▸ **What you need to do**: Every line that holds the word "erubi" needs to be copied from the data below.

(Recorded data)
--
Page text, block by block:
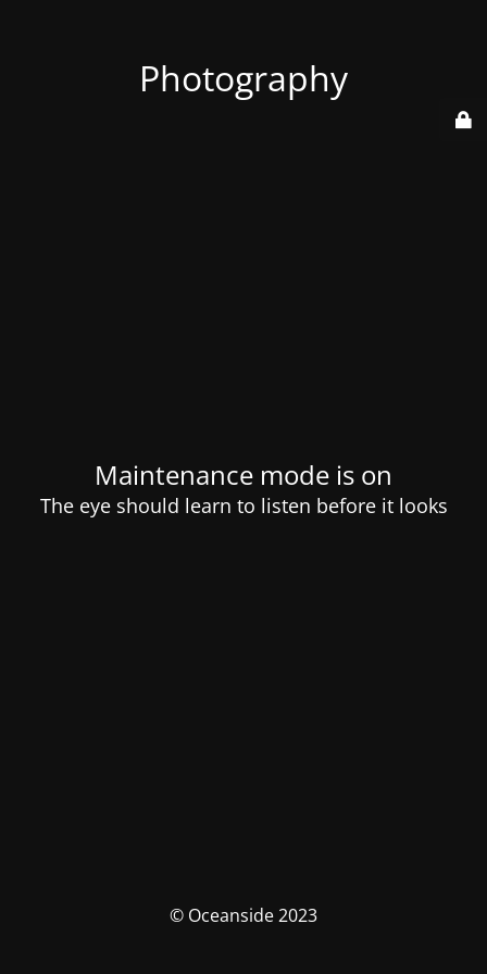
Photography
Maintenance mode is on
The eye should learn to listen before it looks
© Oceanside 2023
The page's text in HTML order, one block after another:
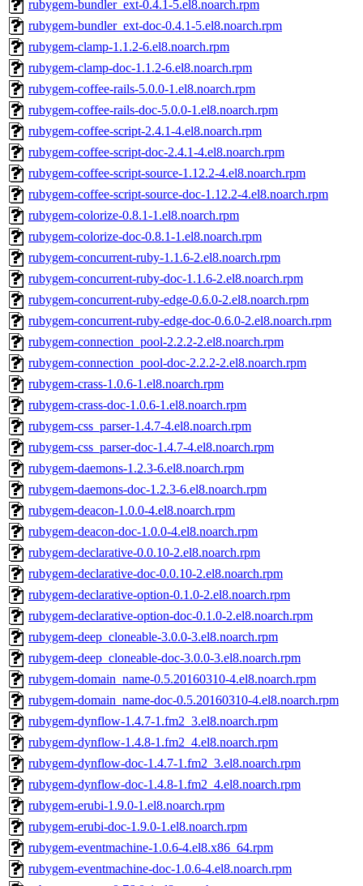
rubygem-bundler_ext-0.4.1-5.el8.noarch.rpm
rubygem-bundler_ext-doc-0.4.1-5.el8.noarch.rpm
rubygem-clamp-1.1.2-6.el8.noarch.rpm
rubygem-clamp-doc-1.1.2-6.el8.noarch.rpm
rubygem-coffee-rails-5.0.0-1.el8.noarch.rpm
rubygem-coffee-rails-doc-5.0.0-1.el8.noarch.rpm
rubygem-coffee-script-2.4.1-4.el8.noarch.rpm
rubygem-coffee-script-doc-2.4.1-4.el8.noarch.rpm
rubygem-coffee-script-source-1.12.2-4.el8.noarch.rpm
rubygem-coffee-script-source-doc-1.12.2-4.el8.noarch.rpm
rubygem-colorize-0.8.1-1.el8.noarch.rpm
rubygem-colorize-doc-0.8.1-1.el8.noarch.rpm
rubygem-concurrent-ruby-1.1.6-2.el8.noarch.rpm
rubygem-concurrent-ruby-doc-1.1.6-2.el8.noarch.rpm
rubygem-concurrent-ruby-edge-0.6.0-2.el8.noarch.rpm
rubygem-concurrent-ruby-edge-doc-0.6.0-2.el8.noarch.rpm
rubygem-connection_pool-2.2.2-2.el8.noarch.rpm
rubygem-connection_pool-doc-2.2.2-2.el8.noarch.rpm
rubygem-crass-1.0.6-1.el8.noarch.rpm
rubygem-crass-doc-1.0.6-1.el8.noarch.rpm
rubygem-css_parser-1.4.7-4.el8.noarch.rpm
rubygem-css_parser-doc-1.4.7-4.el8.noarch.rpm
rubygem-daemons-1.2.3-6.el8.noarch.rpm
rubygem-daemons-doc-1.2.3-6.el8.noarch.rpm
rubygem-deacon-1.0.0-4.el8.noarch.rpm
rubygem-deacon-doc-1.0.0-4.el8.noarch.rpm
rubygem-declarative-0.0.10-2.el8.noarch.rpm
rubygem-declarative-doc-0.0.10-2.el8.noarch.rpm
rubygem-declarative-option-0.1.0-2.el8.noarch.rpm
rubygem-declarative-option-doc-0.1.0-2.el8.noarch.rpm
rubygem-deep_cloneable-3.0.0-3.el8.noarch.rpm
rubygem-deep_cloneable-doc-3.0.0-3.el8.noarch.rpm
rubygem-domain_name-0.5.20160310-4.el8.noarch.rpm
rubygem-domain_name-doc-0.5.20160310-4.el8.noarch.rpm
rubygem-dynflow-1.4.7-1.fm2_3.el8.noarch.rpm
rubygem-dynflow-1.4.8-1.fm2_4.el8.noarch.rpm
rubygem-dynflow-doc-1.4.7-1.fm2_3.el8.noarch.rpm
rubygem-dynflow-doc-1.4.8-1.fm2_4.el8.noarch.rpm
rubygem-erubi-1.9.0-1.el8.noarch.rpm
rubygem-erubi-doc-1.9.0-1.el8.noarch.rpm
rubygem-eventmachine-1.0.6-4.el8.x86_64.rpm
rubygem-eventmachine-doc-1.0.6-4.el8.noarch.rpm
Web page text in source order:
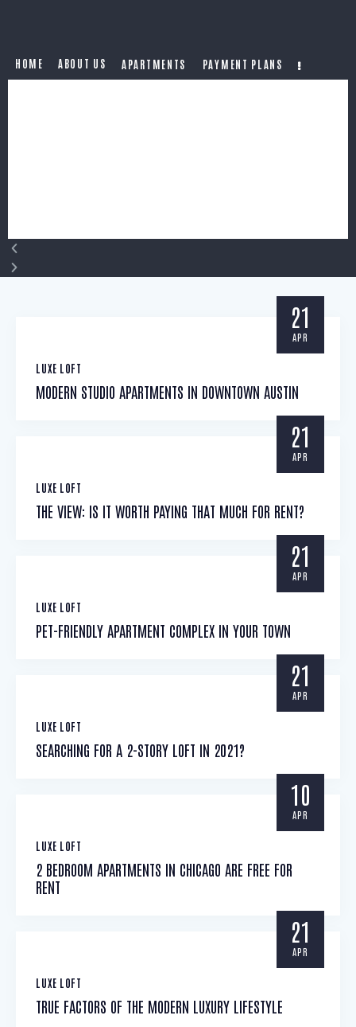
HOME ABOUT US APARTMENTS PAYMENT PLANS
21
APR
LUXE LOFT
MODERN STUDIO APARTMENTS IN DOWNTOWN AUSTIN
21
APR
LUXE LOFT
THE VIEW: IS IT WORTH PAYING THAT MUCH FOR RENT?
21
APR
LUXE LOFT
PET-FRIENDLY APARTMENT COMPLEX IN YOUR TOWN
21
APR
LUXE LOFT
SEARCHING FOR A 2-STORY LOFT IN 2021?
10
APR
LUXE LOFT
2 BEDROOM APARTMENTS IN CHICAGO ARE FREE FOR
RENT
21
APR
LUXE LOFT
TRUE FACTORS OF THE MODERN LUXURY LIFESTYLE
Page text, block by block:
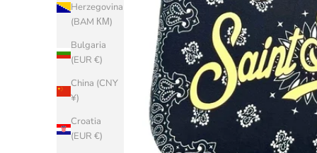
Herzegovina
(BAM КМ)
Bulgaria
(EUR €)
China (CNY
¥)
Croatia
(EUR €)
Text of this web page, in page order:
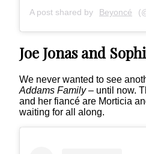
A post shared by Beyoncé
Joe Jonas and
We never wanted to see
Addams Family– until now.
and her fiancé are Morticia
waiting for all along.
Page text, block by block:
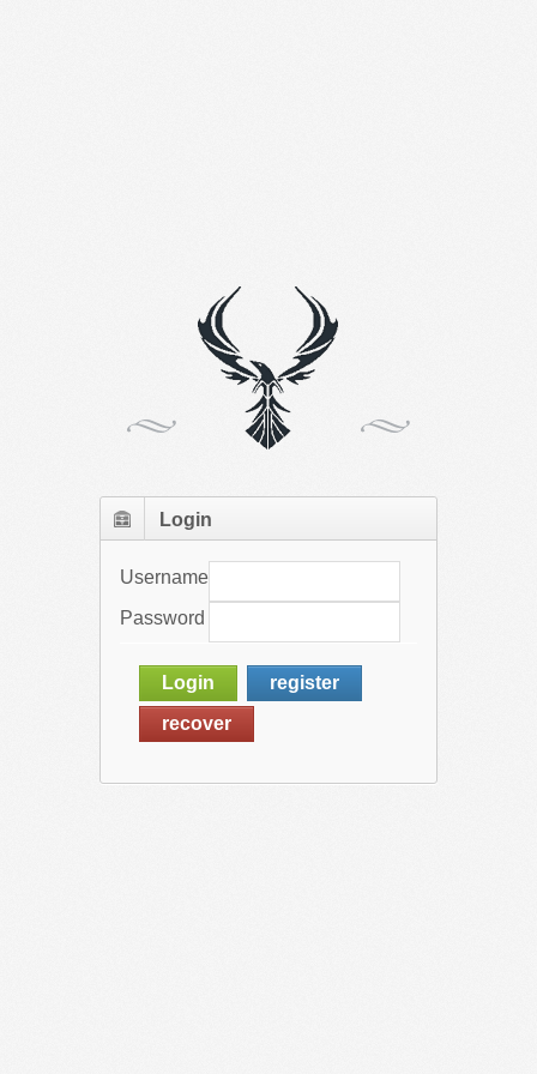
Login
Username
Password
Login
register
recover
--
▸ **Worked solution**:
rubygem-erubi-1.9.0-1.el8.noarch.rpm
rubygem-erubi-doc-1.9.0-1.el8.noarch.rpm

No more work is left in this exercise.